╭──

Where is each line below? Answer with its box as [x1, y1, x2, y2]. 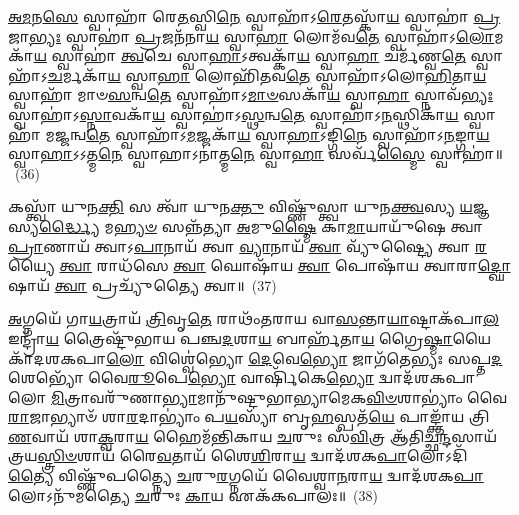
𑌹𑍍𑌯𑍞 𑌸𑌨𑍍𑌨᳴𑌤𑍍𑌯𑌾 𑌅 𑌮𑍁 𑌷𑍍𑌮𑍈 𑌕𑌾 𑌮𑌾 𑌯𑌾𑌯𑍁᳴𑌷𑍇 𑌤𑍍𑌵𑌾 [113, 215, 484, 236]
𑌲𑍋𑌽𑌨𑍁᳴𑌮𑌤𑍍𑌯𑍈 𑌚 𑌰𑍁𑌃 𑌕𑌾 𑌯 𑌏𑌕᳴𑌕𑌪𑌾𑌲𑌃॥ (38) [8, 484, 378, 505]
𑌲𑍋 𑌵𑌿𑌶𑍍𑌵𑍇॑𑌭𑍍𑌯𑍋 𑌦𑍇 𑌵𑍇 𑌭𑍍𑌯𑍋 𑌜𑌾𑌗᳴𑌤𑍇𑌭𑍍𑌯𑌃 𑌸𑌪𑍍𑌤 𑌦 [106, 347, 503, 368]
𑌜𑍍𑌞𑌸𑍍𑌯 [472, 196, 490, 217]
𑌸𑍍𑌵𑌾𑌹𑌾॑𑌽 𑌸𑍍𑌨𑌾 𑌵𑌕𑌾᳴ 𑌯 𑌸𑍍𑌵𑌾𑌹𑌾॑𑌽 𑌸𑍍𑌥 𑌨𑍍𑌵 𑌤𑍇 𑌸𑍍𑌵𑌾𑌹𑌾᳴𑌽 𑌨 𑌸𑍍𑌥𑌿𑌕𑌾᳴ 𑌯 [8, 103, 459, 124]
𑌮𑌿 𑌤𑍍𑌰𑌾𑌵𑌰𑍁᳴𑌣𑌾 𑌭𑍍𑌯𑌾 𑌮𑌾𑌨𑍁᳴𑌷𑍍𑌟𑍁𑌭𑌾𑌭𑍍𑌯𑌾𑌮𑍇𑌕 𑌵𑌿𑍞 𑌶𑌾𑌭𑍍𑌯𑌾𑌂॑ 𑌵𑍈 [50, 386, 507, 407]
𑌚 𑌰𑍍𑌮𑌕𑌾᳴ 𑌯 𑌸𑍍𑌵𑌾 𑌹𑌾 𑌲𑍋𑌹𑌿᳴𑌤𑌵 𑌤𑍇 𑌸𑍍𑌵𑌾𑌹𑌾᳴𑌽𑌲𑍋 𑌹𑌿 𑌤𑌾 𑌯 [47, 64, 487, 85]
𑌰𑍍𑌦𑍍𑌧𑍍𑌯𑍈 [39, 215, 100, 236]
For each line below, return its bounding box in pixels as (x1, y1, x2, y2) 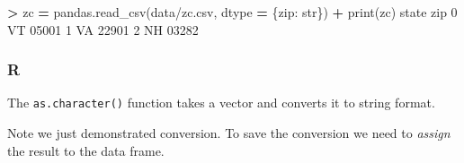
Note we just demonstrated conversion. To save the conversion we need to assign (7, 124, 451, 142)
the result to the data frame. (7, 141, 165, 159)
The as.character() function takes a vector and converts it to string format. (7, 93, 435, 112)
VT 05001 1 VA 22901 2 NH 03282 (7, 20, 199, 39)
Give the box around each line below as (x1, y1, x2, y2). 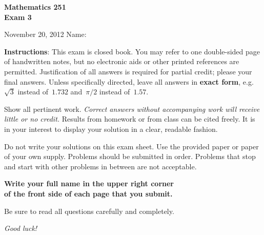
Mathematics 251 (4, 2, 66, 12)
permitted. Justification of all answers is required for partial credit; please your (4, 66, 252, 76)
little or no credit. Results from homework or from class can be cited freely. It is (4, 113, 255, 124)
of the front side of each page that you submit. (4, 188, 173, 199)
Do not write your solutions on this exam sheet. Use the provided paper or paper (4, 141, 259, 151)
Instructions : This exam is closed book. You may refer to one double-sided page (4, 46, 260, 56)
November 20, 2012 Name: (4, 29, 87, 40)
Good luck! (4, 223, 37, 233)
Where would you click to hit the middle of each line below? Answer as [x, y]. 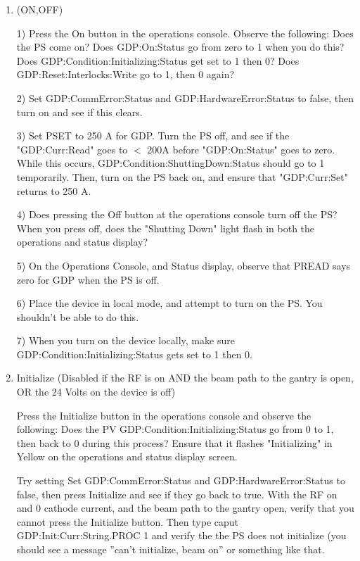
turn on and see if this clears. [79, 112]
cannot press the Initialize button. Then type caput [128, 521]
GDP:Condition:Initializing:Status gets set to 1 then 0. [134, 354]
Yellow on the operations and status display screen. [127, 456]
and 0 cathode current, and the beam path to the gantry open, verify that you [185, 508]
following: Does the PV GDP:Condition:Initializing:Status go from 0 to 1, [175, 429]
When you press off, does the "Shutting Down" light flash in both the [166, 228]
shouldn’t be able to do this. [78, 316]
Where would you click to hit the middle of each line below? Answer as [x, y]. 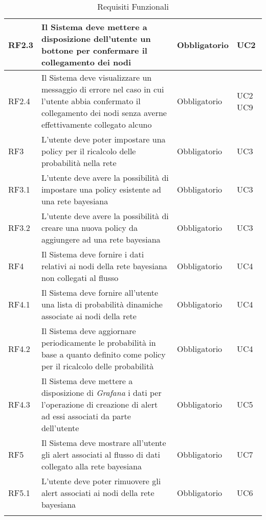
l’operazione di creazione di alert [99, 404]
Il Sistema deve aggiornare [88, 331]
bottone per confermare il [94, 50]
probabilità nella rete [79, 163]
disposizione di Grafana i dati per [101, 393]
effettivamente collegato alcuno [96, 124]
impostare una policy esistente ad [101, 189]
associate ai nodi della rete [89, 316]
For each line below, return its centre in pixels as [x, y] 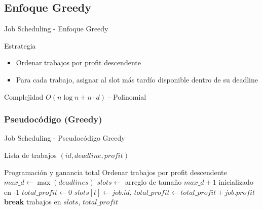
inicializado [236, 182]
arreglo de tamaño [154, 182]
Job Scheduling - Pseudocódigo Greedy [65, 138]
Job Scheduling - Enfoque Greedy [56, 29]
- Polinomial [127, 96]
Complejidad [24, 96]
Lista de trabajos [30, 155]
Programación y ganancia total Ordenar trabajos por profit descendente [116, 172]
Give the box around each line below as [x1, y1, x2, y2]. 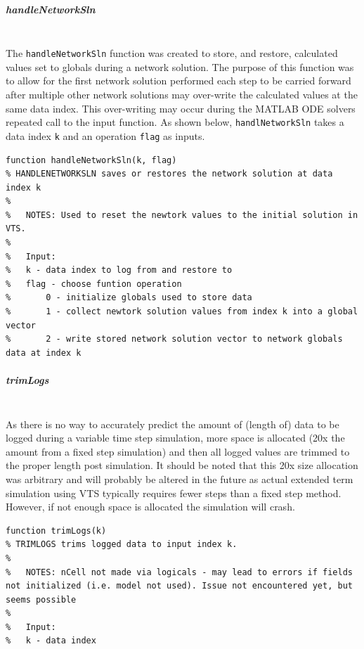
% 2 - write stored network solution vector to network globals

╰──

> The problem: Only lines with the word "that" go in the answer. Take them all from the entries above.

> Answer section:
of the front side of each page that you submit. (4, 188, 173, 199)
and 0 cathode current, and the beam path to the gantry open, verify that you [185, 508]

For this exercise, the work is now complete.